August 7, 2024
OU provides financial update to university community
As the bargaining teams continue to work with a state-appointed mediator during the ongoing negotiating sessions, OU believes it’s important to share with the university community an update on its financial outlook. While this information has been provided over the past year by OU’s chief financial officer at multiple meetings with University Senate and several of its subcommittees, as well as to OU-AAUP members at the bargaining table, it is just as important for all faculty and community members to understand its priorities and the headwinds the university is facing.
OU’s budget priorities remain the same: taking care of its employees, staying affordable for the students it serves and ensuring long-term fiscal viability. All three priorities must work in concert with one another. To that end, it is important to understand the challenges facing higher education, particularly in Michigan:
- The upcoming enrollment cliff: OU relies primarily on two sources for revenue: tuition dollars and state funding. While state funding is expected to remain modest over the next five years, with projected increases of only 1-2%, the number of high school graduates in the state will decrease dramatically in the coming years. This demographic shift presents a compounded problem for OU, where 96% of undergraduates come from Michigan. This anticipated future loss in tuition revenue must continue to be planned for to avoid budget cuts in the future. It also is imperative that OU plan tuition increases at a modest level to ensure affordability for its students.
- The impact of Michigan’s free community college program: As the state of Michigan rolls out its free community college program this fall, one of the unintended consequences experts are concerned about is the impact that will have on the state’s regional four-year schools, including OU. Many students, particularly those in Oakland and Macomb counties, may choose to attend community college instead, causing a decline in OU’s enrollment and the resulting loss in tuition revenue. Again, keeping tuition reasonable is crucial, as OU does not want to price out students who may choose community college for their first and second years.

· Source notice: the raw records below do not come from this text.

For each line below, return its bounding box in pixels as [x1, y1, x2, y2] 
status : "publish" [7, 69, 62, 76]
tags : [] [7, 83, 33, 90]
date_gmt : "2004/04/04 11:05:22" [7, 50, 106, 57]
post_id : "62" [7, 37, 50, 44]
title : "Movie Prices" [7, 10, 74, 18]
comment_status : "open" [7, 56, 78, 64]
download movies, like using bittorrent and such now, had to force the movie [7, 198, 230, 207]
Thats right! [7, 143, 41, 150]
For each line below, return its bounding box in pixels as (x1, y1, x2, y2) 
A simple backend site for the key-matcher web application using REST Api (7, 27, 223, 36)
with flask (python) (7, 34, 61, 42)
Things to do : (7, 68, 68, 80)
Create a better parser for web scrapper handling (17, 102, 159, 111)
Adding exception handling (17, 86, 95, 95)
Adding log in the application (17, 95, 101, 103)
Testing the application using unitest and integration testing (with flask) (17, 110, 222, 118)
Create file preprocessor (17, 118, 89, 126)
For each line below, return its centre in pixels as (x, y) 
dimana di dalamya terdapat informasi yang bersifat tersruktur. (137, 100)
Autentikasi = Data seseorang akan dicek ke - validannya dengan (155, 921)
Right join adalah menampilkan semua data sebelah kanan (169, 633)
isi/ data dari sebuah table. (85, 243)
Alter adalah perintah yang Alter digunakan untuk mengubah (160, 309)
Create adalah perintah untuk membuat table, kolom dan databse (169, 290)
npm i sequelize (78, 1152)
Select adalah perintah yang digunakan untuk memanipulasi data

- The appropriate use of OU’s reserves: The University’s unrestricted reserves were just more than $200 million as of Fiscal Year 2023. Our reserves have grown over time in concert with the growth of the University. This has been accomplished through prudent fiscal management, favorable market performance, and spending restraint. There are many reasons why it is essential to maintain sufficient reserves, not the least of which is to be able to fund operations during times of economic uncertainty. Maintaining OU’s credit rating and outlook is also key to maintaining appropriate reserve balances. The National Association of College and University Business Officers recommends institutions have reserves sufficient to cover 90-180 days’ worth of operating expenses. Of the $200 million of unrestricted reserve balances, only about $50 million is not already designated or committed for use. Using this figure, the University could cover roughly 45 days of its operating expenses. As mentioned, much of the reserves are already committed to how they can be spent (for example, some donor gifts have directed uses, some of our reserves are invested to fund deferred maintenance and other portions are divisional designated funds that while not “restricted” are earmarked by the department or unit in which they exist). Committing to permanent and ongoing budget allocations (such as salary increases) where the funding source is one-time money (such as reserves) could put OU in the precarious position of having to make further budget cuts considering economic headwinds.
To be sure, these negotiations are occurring as the country continues to face inflationary pressures. OU acknowledges the difficulty this has caused for many of its employees, including faculty. It has caused significant challenges to the institution as well.
Looking at all these factors, OU remains committed to all its employees, including faculty, who are critical to the institution’s success. OU is eager to find a sustainable economic solution with OU-AAUP that rewards faculty without putting the university into a significant budget deficit by dangerously depleting its reserves or by raising tuition to the detriment of our students and our overall tenuous enrollment trajectory.